Fortuitously and coincidentally, on the way to Quito, the master Benito de Morales passed through the city, who, at the request of the governor, examined the cathedral and evaluated the damage suffered. In this way, he verified the good foundation of the walls and columns, gave indications for the reconstruction and recommended that the building be completed in such a way that the original project was not changed. Thus, slowly because of the lack of money that the British took and that was destined to the project, the repair works and completion of the temple began. In addition, after the attack and looting of the city, Bishop Friar Juan de Montalvo died the September 10, 1586, of moral penalty after the demolition of his cathedral.

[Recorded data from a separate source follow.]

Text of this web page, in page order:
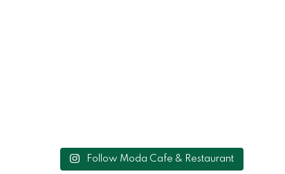
Follow Moda Cafe & Restaurant
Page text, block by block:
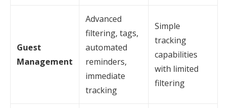
Guest
Management
Advanced
filtering, tags,
automated
reminders,
immediate
tracking
Simple
tracking
capabilities
with limited
filtering
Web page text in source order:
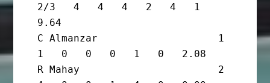
2/3   4   4   4   2   4   1
9.64
C Almanzar                    1
1   0   0   0   1   0   2.08
R Mahay                       2
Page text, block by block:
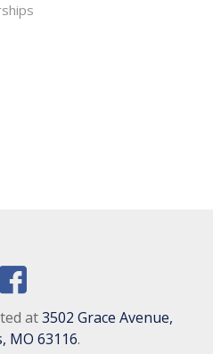
at3502 Grace Avenue,
MO 63116.
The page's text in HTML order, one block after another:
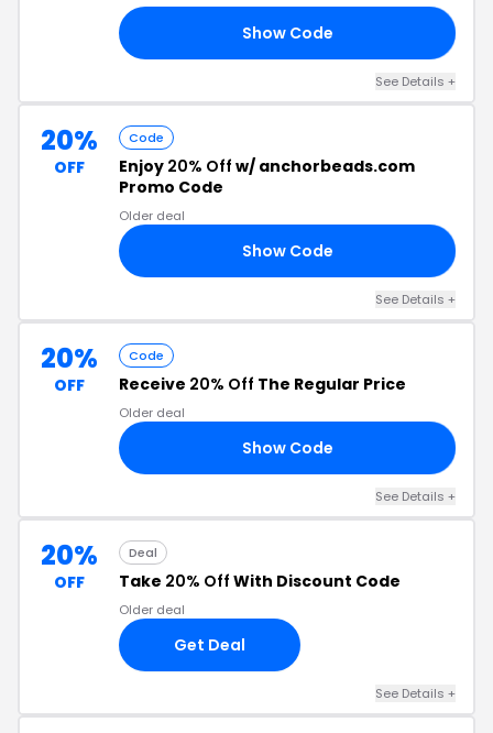
Show Code
See Details +
20%
OFF
Code
Enjoy 20% Off w/ anchorbeads.com
Promo Code
Older deal
Show Code
See Details +
20%
OFF
Code
Receive 20% Off The Regular Price
Older deal
Show Code
See Details +
20%
OFF
Deal
Take 20% Off With Discount Code
Older deal
Get Deal
See Details +

The works of repair and termination passed very slowly. In 1591, the bishop Friar Antonio de Hervías wrote a letter to the king, in which it said:
This work goes very long with having been able to finish the damage that Drake did in space of a year, and to walk in six years that the damage was done and now closely to be finished and God knows when it is finished, With very great detriment of the edified that is destroyed everything with the waters and with much offense of those that we enter in the church raining all it and they do not take advantage of prayers and warnings, take advantage of the money and to spend itself in salaries of majors and on shelves and it is not done nothing"
 The letter of Bishop Friar Antonio de Hervías addressed to the king is transcribed with the writing of that time, in addition some words have the spelling of that moment.

Notwithstanding the pessimism of the bishop (reflecting the frequent enmity between the military and ecclesiastical authorities of the colony), reconstruction was undertaken, albeit slowly; in spite of the good desire of the governor, had not advanced much, since no funds were available since the city was very bad economically after the attack of the Drake.